• PROVIDED MATERIAL
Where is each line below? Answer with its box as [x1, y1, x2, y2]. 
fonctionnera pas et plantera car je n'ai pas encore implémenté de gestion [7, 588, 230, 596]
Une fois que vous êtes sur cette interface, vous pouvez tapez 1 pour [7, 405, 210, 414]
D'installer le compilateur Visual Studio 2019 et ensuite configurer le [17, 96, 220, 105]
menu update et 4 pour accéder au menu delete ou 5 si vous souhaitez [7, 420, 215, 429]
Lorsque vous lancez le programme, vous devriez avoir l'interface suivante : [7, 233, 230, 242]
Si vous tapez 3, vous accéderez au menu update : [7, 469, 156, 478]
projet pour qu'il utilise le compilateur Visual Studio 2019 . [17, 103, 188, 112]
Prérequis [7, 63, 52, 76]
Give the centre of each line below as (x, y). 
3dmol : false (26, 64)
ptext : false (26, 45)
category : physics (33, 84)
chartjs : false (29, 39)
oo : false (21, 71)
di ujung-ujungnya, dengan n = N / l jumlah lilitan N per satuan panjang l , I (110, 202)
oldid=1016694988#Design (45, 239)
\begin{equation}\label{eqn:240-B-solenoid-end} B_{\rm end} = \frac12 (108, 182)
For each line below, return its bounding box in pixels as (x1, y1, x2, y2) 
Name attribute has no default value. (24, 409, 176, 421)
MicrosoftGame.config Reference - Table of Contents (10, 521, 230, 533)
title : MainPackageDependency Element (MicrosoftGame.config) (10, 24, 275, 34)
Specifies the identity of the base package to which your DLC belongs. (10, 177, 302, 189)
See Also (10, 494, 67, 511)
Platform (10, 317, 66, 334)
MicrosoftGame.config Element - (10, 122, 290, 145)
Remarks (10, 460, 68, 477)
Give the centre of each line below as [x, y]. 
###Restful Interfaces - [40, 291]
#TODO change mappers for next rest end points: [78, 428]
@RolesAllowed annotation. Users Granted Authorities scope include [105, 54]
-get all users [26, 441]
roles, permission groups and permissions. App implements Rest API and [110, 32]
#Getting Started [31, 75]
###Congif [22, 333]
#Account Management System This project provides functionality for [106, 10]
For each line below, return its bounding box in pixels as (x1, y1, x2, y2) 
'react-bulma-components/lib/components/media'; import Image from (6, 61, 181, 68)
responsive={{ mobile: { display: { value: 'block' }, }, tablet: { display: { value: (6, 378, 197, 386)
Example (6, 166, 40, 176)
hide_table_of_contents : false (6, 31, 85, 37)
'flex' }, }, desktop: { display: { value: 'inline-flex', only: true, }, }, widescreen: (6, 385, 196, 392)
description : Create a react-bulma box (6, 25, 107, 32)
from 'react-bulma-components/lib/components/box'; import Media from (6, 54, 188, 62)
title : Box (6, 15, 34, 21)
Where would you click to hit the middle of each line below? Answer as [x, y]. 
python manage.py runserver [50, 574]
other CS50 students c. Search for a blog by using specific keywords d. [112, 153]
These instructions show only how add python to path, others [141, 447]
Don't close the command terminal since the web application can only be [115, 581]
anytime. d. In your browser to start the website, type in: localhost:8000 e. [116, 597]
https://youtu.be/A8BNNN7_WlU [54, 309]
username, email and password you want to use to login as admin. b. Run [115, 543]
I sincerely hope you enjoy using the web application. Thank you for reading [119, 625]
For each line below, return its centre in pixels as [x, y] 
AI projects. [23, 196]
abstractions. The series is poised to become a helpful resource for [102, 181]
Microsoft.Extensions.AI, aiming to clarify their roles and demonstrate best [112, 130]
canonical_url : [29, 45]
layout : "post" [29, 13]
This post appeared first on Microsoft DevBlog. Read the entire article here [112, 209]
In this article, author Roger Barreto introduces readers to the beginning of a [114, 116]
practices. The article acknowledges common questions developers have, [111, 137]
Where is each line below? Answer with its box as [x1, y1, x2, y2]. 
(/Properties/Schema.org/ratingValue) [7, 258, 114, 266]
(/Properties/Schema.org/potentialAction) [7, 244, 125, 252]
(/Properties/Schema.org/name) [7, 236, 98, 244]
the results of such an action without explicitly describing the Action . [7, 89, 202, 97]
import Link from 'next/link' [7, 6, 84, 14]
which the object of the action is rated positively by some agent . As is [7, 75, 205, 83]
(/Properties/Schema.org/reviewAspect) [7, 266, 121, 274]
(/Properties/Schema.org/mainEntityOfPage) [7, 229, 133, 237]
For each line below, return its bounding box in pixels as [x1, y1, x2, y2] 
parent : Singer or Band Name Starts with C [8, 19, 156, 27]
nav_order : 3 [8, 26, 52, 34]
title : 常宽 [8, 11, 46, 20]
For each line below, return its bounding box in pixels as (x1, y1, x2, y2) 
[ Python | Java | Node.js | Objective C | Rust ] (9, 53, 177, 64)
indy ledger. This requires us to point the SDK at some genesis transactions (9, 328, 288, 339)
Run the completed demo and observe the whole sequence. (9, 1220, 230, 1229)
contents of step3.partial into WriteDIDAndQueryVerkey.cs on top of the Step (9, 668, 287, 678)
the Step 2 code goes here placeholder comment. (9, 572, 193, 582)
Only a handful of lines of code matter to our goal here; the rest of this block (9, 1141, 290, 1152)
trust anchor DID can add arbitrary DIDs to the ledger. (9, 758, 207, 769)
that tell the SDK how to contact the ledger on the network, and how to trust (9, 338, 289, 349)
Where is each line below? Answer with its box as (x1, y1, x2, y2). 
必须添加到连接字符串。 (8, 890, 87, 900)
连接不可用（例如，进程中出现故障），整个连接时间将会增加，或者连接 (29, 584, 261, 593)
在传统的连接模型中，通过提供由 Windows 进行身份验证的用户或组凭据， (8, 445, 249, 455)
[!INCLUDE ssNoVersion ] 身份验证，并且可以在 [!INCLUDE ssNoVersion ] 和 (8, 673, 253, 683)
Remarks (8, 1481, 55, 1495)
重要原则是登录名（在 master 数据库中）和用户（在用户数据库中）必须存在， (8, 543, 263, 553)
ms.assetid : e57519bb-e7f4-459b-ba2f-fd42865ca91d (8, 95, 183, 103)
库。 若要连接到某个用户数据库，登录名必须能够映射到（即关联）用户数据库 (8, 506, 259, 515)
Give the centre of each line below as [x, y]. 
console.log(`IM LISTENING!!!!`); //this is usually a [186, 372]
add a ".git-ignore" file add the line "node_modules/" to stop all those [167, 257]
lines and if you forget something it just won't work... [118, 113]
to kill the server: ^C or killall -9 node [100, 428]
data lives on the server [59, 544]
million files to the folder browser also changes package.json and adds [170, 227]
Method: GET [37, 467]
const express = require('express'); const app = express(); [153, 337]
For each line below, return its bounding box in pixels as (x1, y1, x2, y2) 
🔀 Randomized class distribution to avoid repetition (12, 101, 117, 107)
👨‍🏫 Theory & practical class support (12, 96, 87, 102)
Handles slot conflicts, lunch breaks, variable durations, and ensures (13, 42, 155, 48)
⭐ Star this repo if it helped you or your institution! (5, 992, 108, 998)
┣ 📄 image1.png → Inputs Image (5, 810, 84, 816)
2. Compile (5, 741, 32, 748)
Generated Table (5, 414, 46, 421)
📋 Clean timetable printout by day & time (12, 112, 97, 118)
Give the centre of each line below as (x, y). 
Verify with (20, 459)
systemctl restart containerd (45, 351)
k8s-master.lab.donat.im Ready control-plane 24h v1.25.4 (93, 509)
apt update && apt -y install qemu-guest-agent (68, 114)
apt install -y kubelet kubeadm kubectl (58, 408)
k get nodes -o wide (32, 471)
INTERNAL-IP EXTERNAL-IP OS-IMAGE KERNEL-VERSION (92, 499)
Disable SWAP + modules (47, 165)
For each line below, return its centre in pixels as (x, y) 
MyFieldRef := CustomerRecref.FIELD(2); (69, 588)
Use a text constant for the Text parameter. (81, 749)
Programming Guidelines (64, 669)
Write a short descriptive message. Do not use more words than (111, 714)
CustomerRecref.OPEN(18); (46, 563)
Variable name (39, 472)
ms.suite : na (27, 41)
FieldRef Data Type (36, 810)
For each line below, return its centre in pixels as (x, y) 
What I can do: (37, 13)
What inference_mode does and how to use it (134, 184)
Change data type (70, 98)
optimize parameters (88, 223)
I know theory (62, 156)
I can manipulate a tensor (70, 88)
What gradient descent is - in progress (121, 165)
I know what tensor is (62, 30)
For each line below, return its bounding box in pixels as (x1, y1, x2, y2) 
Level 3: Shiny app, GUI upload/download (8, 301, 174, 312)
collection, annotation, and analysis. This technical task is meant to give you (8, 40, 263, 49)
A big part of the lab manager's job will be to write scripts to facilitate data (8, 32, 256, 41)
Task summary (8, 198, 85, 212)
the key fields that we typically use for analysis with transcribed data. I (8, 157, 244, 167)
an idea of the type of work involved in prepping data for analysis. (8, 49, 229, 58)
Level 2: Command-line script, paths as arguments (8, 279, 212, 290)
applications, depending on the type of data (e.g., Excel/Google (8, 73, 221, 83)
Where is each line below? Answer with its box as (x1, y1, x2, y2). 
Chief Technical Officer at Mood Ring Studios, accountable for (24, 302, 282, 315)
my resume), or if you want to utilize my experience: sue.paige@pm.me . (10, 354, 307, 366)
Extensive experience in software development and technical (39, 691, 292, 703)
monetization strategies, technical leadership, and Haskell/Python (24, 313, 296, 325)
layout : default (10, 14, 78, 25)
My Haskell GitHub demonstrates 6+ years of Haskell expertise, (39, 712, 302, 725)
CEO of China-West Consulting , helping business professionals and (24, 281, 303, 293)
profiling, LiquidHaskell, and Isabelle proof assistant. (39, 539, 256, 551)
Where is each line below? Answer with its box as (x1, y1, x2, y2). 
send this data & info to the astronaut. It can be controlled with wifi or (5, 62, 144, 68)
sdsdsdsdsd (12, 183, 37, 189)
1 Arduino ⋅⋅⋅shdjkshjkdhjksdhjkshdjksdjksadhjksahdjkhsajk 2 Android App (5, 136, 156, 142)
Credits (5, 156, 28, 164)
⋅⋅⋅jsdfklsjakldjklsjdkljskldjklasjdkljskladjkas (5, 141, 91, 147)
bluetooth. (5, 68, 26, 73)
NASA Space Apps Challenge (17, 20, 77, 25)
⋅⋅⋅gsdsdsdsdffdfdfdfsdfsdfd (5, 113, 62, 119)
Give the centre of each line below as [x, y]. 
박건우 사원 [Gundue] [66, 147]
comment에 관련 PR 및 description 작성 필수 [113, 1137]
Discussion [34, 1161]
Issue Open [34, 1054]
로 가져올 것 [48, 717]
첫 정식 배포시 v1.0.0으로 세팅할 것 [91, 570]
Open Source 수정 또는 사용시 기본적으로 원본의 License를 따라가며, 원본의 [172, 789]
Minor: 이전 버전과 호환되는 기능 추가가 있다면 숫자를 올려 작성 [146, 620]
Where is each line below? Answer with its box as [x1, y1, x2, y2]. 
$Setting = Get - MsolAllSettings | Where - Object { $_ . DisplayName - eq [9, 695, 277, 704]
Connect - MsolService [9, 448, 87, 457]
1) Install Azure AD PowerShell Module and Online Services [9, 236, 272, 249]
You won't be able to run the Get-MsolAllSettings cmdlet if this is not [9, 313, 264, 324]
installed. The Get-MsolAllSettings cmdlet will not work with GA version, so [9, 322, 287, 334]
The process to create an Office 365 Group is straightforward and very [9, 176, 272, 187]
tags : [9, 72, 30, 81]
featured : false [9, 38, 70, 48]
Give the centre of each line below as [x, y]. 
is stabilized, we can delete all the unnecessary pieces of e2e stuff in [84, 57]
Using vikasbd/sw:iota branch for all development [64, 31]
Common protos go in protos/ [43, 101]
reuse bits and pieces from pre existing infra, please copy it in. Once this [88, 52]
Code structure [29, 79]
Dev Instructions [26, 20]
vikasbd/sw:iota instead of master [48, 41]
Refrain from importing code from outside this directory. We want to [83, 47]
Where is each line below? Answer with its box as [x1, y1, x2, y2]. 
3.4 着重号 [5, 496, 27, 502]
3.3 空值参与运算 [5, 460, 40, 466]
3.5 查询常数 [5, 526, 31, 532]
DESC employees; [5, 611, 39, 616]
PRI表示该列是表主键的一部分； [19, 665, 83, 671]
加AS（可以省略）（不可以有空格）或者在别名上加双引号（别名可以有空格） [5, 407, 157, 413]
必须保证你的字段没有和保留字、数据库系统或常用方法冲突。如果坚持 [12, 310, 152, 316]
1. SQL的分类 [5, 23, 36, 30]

• WORK TASK
Going through the data above, count the lines where the string "description" appears, and answer with only that number.

• FINISHED EXERCISE
2